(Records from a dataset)
========================

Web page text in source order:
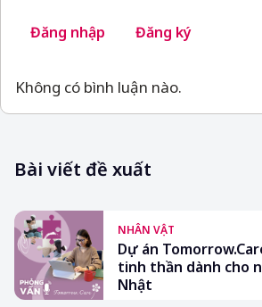
Đăng nhập Đăng ký
Không có bình luận nào.
Bài viết đề xuất
NHÂN VẬT
Dự án
tinh thần dành cho
Nhật
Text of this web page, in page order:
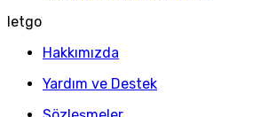
letgo
Hakkımızda
Yardım ve Destek
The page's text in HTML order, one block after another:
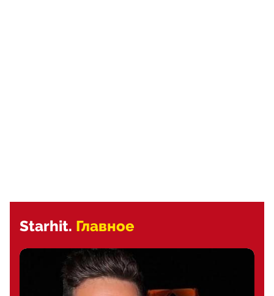
Starhit. Главное
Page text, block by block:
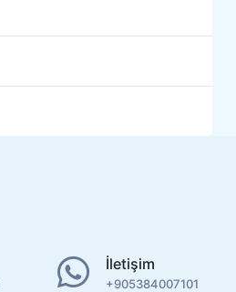
İletişim
+905384007101
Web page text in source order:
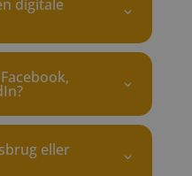
digitale
eller
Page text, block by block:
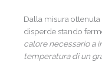
Dalla misura
disperde stando
calore necessario a
temperatura di un
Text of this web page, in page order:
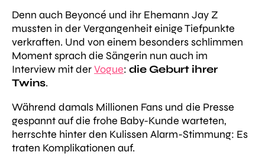
Denn auch Beyoncé und ihr Ehemann Jay Z
mussten in der Vergangenheit einige Tiefpunkte
verkraften. Und von einem besonders schlimmen
Moment sprach die Sängerin nun auch im
Interview mit derVogue: die Geburt ihrer
Twins.
Während damals Millionen Fans und die Presse
gespannt auf die frohe Baby-Kunde warteten,
herrschte hinter den Kulissen Alarm-Stimmung: Es
traten Komplikationen auf.
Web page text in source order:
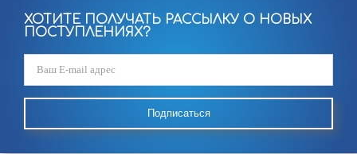
ХОТИТЕ ПОЛУЧАТЬ РАССЫЛКУ О НОВЫХ
ПОСТУПЛЕНИЯХ?
Подписаться
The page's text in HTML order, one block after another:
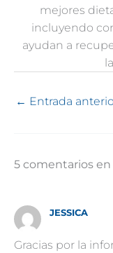
mejores
incluyendo
ayudan a
← Entrada
5 comentarios en
JESSICA
Gracias por la
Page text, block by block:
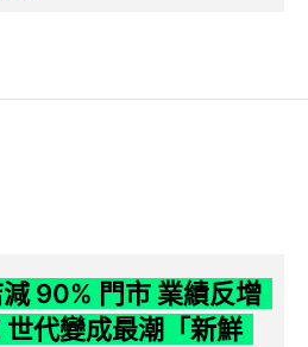
90% 門市 業績反增
代變成最潮「新鮮
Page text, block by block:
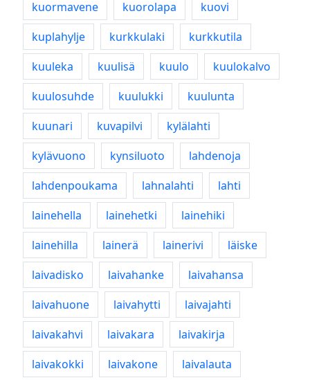
kuormavene
kuorolapa
kuovi
kuplahylje
kurkkulaki
kurkkutila
kuuleka
kuulisä kuulo
kuulokalvo
kuulosuhde
kuulukki
kuulunta
kuunari
kuvapilvi
kylälahti
kylävuono
kynsiluoto
lahdenoja
lahdenpoukama
lahnalahti
lahti
lainehella
lainehetki
lainehiki
lainehilla
lainerä lainerivi
läiske
laivadisko
laivahanke
laivahansa
laivahuone
laivahytti
laivajahti
laivakahvi
laivakara
laivakirja
laivakokki
laivakone
laivalauta

========================

What you have to do >> Restate each entry word for word, leaving out any pictures.

Answer to the exercise >>
Web page text in source order:
Đăng nhập Đăng ký
Không có bình luận nào.
Bài viết đề xuất
NHÂN VẬT
Dự án
tinh thần dành cho
Nhật
Text of this web page, in page order:
letgo
Hakkımızda
Yardım ve Destek
The page's text in HTML order, one block after another:
Starhit. Главное
Page text, block by block:
İletişim
+905384007101
Web page text in source order:
digitale
eller
Page text, block by block:
Dalla misura
disperde stando
calore necessario a
temperatura di un
Text of this web page, in page order:
Denn auch Beyoncé und ihr Ehemann Jay Z
mussten in der Vergangenheit einige Tiefpunkte
verkraften. Und von einem besonders schlimmen
Moment sprach die Sängerin nun auch im
Interview mit derVogue: die Geburt ihrer
Twins.
Während damals Millionen Fans und die Presse
gespannt auf die frohe Baby-Kunde warteten,
herrschte hinter den Kulissen Alarm-Stimmung: Es
traten Komplikationen auf.
Web page text in source order:
ХОТИТЕ ПОЛУЧАТЬ РАССЫЛКУ О НОВЫХ
ПОСТУПЛЕНИЯХ?
Подписаться
The page's text in HTML order, one block after another:
mejores
incluyendo
ayudan a
← Entrada
5 comentarios en
JESSICA
Gracias por la
Page text, block by block:
90% 門市 業績反增
代變成最潮「新鮮
Page text, block by block:
kuormavene
kuorolapa
kuovi
kuplahylje
kurkkulaki
kurkkutila
kuuleka
kuulisä kuulo
kuulokalvo
kuulosuhde
kuulukki
kuulunta
kuunari
kuvapilvi
kylälahti
kylävuono
kynsiluoto
lahdenoja
lahdenpoukama
lahnalahti
lahti
lainehella
lainehetki
lainehiki
lainehilla
lainerä lainerivi
läiske
laivadisko
laivahanke
laivahansa
laivahuone
laivahytti
laivajahti
laivakahvi
laivakara
laivakirja
laivakokki
laivakone
laivalauta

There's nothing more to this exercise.